Provided data =
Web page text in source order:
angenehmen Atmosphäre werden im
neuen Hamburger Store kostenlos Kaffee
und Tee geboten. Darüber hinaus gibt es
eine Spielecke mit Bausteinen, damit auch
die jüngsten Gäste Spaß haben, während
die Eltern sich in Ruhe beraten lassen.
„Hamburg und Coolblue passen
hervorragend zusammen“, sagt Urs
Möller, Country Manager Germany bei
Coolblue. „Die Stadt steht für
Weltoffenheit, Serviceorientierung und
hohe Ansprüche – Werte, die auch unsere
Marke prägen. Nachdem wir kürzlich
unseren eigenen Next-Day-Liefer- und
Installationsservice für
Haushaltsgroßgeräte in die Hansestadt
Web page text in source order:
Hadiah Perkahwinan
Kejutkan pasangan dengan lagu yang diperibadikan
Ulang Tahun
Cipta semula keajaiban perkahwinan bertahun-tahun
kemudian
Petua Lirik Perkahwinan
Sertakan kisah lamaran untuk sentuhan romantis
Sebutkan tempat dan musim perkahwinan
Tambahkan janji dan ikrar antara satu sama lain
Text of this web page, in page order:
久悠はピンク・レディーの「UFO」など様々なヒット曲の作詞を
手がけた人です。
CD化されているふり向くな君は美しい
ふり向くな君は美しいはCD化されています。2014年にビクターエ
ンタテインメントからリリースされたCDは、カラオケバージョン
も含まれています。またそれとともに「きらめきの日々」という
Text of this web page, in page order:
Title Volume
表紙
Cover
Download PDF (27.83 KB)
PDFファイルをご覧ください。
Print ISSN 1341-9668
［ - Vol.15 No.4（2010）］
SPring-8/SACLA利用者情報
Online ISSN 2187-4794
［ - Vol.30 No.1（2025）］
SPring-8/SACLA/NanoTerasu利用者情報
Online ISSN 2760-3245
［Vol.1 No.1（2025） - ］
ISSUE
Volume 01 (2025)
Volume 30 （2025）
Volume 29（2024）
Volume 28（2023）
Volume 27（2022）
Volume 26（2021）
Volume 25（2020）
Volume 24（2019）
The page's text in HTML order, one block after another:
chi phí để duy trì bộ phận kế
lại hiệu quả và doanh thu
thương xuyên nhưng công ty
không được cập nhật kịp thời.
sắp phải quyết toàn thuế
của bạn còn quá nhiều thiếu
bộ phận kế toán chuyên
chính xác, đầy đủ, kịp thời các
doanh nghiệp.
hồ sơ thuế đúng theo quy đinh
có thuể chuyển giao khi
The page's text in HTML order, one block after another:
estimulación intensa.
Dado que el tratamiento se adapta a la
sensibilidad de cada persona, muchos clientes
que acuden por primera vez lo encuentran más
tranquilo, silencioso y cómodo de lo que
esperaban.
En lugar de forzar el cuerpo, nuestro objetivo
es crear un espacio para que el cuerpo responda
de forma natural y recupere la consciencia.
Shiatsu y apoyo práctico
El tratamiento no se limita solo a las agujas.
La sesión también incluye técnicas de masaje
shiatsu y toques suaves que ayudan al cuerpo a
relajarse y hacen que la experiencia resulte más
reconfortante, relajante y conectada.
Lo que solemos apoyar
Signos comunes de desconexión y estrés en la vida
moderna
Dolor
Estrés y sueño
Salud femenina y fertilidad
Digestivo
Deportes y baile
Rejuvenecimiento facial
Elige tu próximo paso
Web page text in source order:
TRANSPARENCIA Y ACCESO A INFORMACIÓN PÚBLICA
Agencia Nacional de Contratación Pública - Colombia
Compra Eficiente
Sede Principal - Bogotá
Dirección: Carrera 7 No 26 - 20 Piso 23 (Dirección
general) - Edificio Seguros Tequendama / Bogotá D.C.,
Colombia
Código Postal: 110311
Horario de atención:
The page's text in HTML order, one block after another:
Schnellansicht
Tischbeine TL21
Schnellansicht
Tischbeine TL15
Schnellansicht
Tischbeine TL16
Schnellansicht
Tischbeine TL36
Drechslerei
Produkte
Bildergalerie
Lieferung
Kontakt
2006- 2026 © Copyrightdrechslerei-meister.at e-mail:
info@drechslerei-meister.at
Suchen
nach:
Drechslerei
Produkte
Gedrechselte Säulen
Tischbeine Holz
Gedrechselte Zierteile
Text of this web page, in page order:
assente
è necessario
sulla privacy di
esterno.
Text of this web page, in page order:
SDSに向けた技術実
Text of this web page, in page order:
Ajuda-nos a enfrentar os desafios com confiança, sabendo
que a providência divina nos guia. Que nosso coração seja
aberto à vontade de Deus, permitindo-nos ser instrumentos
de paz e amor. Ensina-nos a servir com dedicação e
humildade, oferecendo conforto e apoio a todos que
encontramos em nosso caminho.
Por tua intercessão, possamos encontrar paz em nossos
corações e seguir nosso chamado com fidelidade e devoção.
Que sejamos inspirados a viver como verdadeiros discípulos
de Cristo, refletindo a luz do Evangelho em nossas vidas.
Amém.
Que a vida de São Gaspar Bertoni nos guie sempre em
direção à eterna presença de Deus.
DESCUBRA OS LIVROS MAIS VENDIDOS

Instructions for the task = Set down again, word for word, the stretch of records from the line with "Gedrechselte Zierteile" to the line with "Por tua intercessão, possamos", both of those lines included.

Reply =
Gedrechselte Zierteile
Text of this web page, in page order:
assente
è necessario
sulla privacy di
esterno.
Text of this web page, in page order:
SDSに向けた技術実
Text of this web page, in page order:
Ajuda-nos a enfrentar os desafios com confiança, sabendo
que a providência divina nos guia. Que nosso coração seja
aberto à vontade de Deus, permitindo-nos ser instrumentos
de paz e amor. Ensina-nos a servir com dedicação e
humildade, oferecendo conforto e apoio a todos que
encontramos em nosso caminho.
Por tua intercessão, possamos encontrar paz em nossos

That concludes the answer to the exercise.